The data-driven ellipsoid calibrates to the actual correlation structure of returns. A box set would ignore the correlation and be more conservative; a hand-specified ellipsoid might misspecify the shape. The sample-covariance ellipsoid is directly informed by history.

10.7 Robust vs. Stochastic: When to Use Which

Criterion Stochastic Programming Robust Optimization
Distribution known? Required Not required
Tail/catastrophic events Depends on scenario set Built-in via \(\mathcal{U}\)
Solution conservatism Moderate (scenario-weighted) High (worst-case)
Computational form Large LP (many scenarios) Compact LP/SOCP
Risk interpretation Expected cost Worst-case guarantee
Parameter: \(\Gamma\) or \(\Omega\) None (use probabilities) Controls conservatism

In practice: use stochastic programming when you have reliable historical data and care about expected performance. Use robust optimization when the distribution is uncertain, catastrophic outcomes must be avoided, or you need a compact tractable formulation.

10.8 Summary

Concept Key Formula Tractable Form
Box uncertainty \(\|\xi - \bar{\xi}\|_\infty \leq \hat{\xi}\) LP
Ellipsoidal uncertainty \(\|\Sigma^{-1/2}(\xi-\bar{\xi})\|_2 \leq \Omega\) SOCP
Budget uncertainty \(\|\xi - \bar{\xi}\|_1 / \hat{\xi} \leq \Gamma\) LP
Price of robustness \(z_{\text{robust}} - z_{\text{nominal}}\) Monitor vs. \(\Gamma\)
Data-driven set Fit \(\hat{\mu}, \hat{\Sigma}\) from data Chi-squared ellipsoid

The next chapter (Chapter 11) introduces simulation-based optimization — the tool for problems where \(Q(x, \xi)\) cannot be expressed as a closed-form LP and must be estimated by running a system model. Gaussian process surrogates and Bayesian optimization will replace the analytical recourse function with a learned approximation.

10.9 Exercises

  1. Verify the box robust constraint reformulation. For \(a(\xi)^\top x \leq b\) with \(a_i \in [\bar{a}_i - \hat{a}_i, \bar{a}_i + \hat{a}_i]\) and \(x \geq 0\), show algebraically that \(\max_{\xi \in \mathcal{U}_{\text{box}}} a(\xi)^\top x = (\bar{a} + \hat{a})^\top x\). What changes if \(x\) is not constrained to be non-negative?

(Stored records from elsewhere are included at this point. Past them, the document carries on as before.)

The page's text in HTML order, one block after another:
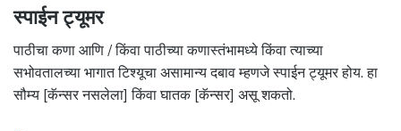
स्पाईन ट्यूमर
पाठीचा कणा आणि / किंवा पाठीच्या कणास्तंभामध्ये किंवा त्याच्या
सभोवतालच्या भागात टिश्यूचा असामान्य दबाव म्हणजे स्पाईन ट्यूमर होय. हा
सौम्य [कॅन्सर नसलेला] किंवा घातक [कॅन्सर] असू शकतो.
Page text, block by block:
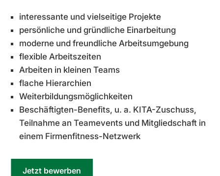
interessante und vielseitige Projekte
persönliche und gründliche Einarbeitung
moderne und freundliche Arbeitsumgebung
flexible Arbeitszeiten
Arbeiten in kleinen Teams
flache Hierarchien
Weiterbildungsmöglichkeiten
Beschäftigten-Benefits, u. a. KITA-Zuschuss,
Teilnahme an Teamevents und Mitgliedschaft in
einem Firmenfitness-Netzwerk
Jetzt bewerben
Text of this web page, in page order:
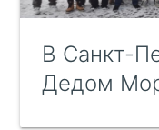
В Санкт-
Дедом
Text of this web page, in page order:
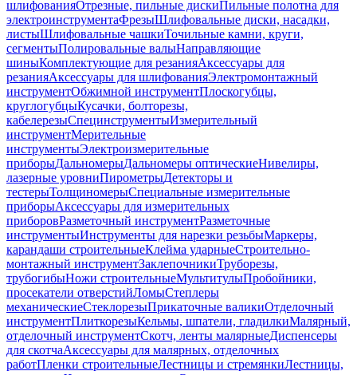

  2. In the portfolio example, compute the price of robustness for box and budget (\(\Gamma = 2\)) solutions: the percentage reduction in nominal expected return relative to the nominal solution. Which is more expensive?

  3. Extend the portfolio problem to include a risk constraint: total portfolio variance \(w^\top \Sigma w \leq \sigma^2_{\max}\) where \(\Sigma\) is the return covariance matrix. How does the budget-robust solution change? (Hint: add the variance constraint to the LP; approximate if needed.)

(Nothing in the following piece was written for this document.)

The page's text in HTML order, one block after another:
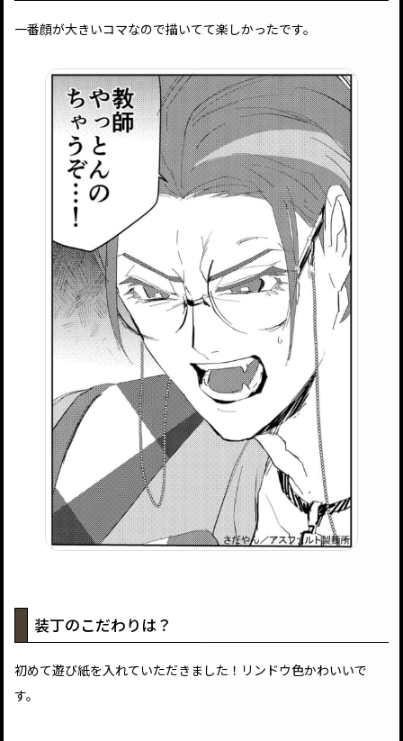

  4. The Bertsimas-Sim budget parameter \(\Gamma\) controls how many parameters deviate. In a problem with \(n = 10\) uncertain parameters, plot the probability that more than \(\Gamma\) parameters simultaneously deviate \(\hat{\xi}_i\) from their nominal values, assuming independent uniform deviations. At what \(\Gamma\) does this probability drop below 1%?

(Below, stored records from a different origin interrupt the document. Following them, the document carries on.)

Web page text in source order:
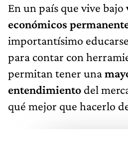
En un país que vive bajo
económicos
importantísimo
para contar con
permitan tener una
entendimiento del
qué mejor que hacerlo
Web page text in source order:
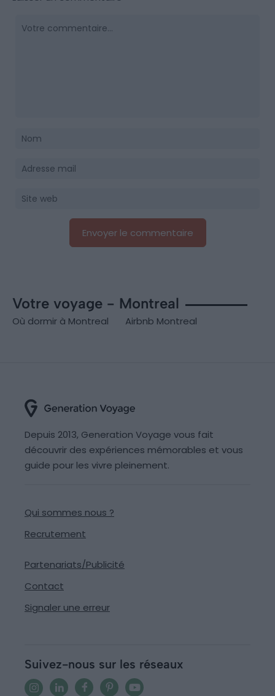
Votre voyage - Montreal
Où dormir à Montreal Airbnb Montreal
Depuis 2013, Generation Voyage vous fait
découvrir des expériences mémorables et vous
guide pour les vivre pleinement.
Qui sommes nous ?
Recrutement
Partenariats/Publicité
Contact
Signaler une erreur
Suivez-nous sur les réseaux

  5. Construct a data-driven uncertainty ellipsoid using the bootstrap: re-sample the 200 historical observations with replacement 500 times, fit \(\hat{\mu}\) and \(\hat{\Sigma}\) to each bootstrap sample, and visualize the resulting distribution of ellipsoid axes. What does this tell you about the estimation uncertainty in the uncertainty set itself?

10.10 Further Reading

  • Ben-Tal, Aharon, Laurent El Ghaoui, and Arkadi Nemirovski. Robust Optimization. Princeton University Press, 2009. (The foundational textbook.)
  • Bertsimas, Dimitris, and Melvyn Sim. “The Price of Robustness.” Operations Research 52, no. 1 (2004): 35–53. (Original budget uncertainty paper.)
  • Bertsimas, Dimitris, David B. Brown, and Constantine Caramanis. “Theory and Applications of Robust Optimization.” SIAM Review 53, no. 3 (2011): 464–501. (Comprehensive survey; free PDF available.)
  • Delage, Erick, and Yinyu Ye. “Distributionally Robust Optimization Under Moment Uncertainty.” Operations Research 58, no. 3 (2010): 595–612. (Bridge between robust and stochastic: uncertainty sets defined by moment constraints.)